Certificate renewal is easiest on a Mac IMHO by using the command

sudo certbot certonly --standalone -n -d examplehome.duckdns.org -d www.examplehome.duckdns.org

but I’m trying to figure out the best way of setting that up as I’ve just discovered that crontab no longer works

Thanks again everyone, and I hope this helps someone else in the future.

anon43302295 · June 28, 2017, 1:16pm

You can set a HA automation to renew the certificate, it’s in the guide

rpitera · June 28, 2017, 1:27pm

AH! I thought that was it!!

jcbigears · June 28, 2017, 1:27pm

I tried that alas but the Mac syntax no longer wants to play.
So I’ve got up to step 7, but now I’m stuck.

$ sudo apt-get update
$ sudo apt-get install ssl-cert-check

returns “command not found”

It’s late and I need some sleep. One day I’ll buy a Raspberry pi and dive in there because I suspect most of these instructions are written for that system.

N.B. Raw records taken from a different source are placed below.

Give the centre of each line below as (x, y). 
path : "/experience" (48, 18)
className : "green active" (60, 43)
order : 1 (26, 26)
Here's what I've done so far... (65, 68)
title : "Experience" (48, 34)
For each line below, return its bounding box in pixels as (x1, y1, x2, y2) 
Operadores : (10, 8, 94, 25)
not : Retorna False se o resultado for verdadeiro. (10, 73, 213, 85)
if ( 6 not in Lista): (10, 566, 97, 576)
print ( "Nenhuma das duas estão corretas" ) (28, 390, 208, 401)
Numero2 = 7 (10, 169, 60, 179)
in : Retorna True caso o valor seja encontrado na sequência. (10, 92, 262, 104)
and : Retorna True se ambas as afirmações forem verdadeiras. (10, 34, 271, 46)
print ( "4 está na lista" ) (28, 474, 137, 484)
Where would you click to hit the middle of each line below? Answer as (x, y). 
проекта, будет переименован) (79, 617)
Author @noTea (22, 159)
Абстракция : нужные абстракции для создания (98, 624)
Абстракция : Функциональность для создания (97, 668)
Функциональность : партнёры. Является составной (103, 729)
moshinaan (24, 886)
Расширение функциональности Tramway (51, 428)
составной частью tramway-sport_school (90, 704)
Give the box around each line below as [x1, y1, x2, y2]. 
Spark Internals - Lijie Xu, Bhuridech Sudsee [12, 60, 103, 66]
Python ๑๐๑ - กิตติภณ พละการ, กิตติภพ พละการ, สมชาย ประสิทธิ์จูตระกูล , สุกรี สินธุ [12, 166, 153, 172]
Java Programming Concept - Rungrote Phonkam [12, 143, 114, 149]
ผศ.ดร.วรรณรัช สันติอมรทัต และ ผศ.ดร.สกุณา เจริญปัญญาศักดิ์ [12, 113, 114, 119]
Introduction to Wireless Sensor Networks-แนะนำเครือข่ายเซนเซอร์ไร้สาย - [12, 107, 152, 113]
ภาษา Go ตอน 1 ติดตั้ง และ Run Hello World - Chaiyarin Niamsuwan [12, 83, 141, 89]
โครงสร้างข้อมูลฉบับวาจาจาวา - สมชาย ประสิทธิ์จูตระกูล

jcbigears · June 28, 2017, 1:29pm

and adding :8123 to the base_url

rpitera · June 28, 2017, 1:33pm

And that’s something I am going to try on my set up. I want to see if it breaks anything.

anon43302295 · June 28, 2017, 1:41pm

In the note below those commands is the location where the script for ssl-cert-check can be found. I can’t help with how you would then use that script on a Mac, but I’m sure somebody can point you in the right direction.

Hope this helps.

jcbigears · June 28, 2017, 1:43pm

thank you. I’ll hunt around tomorrow.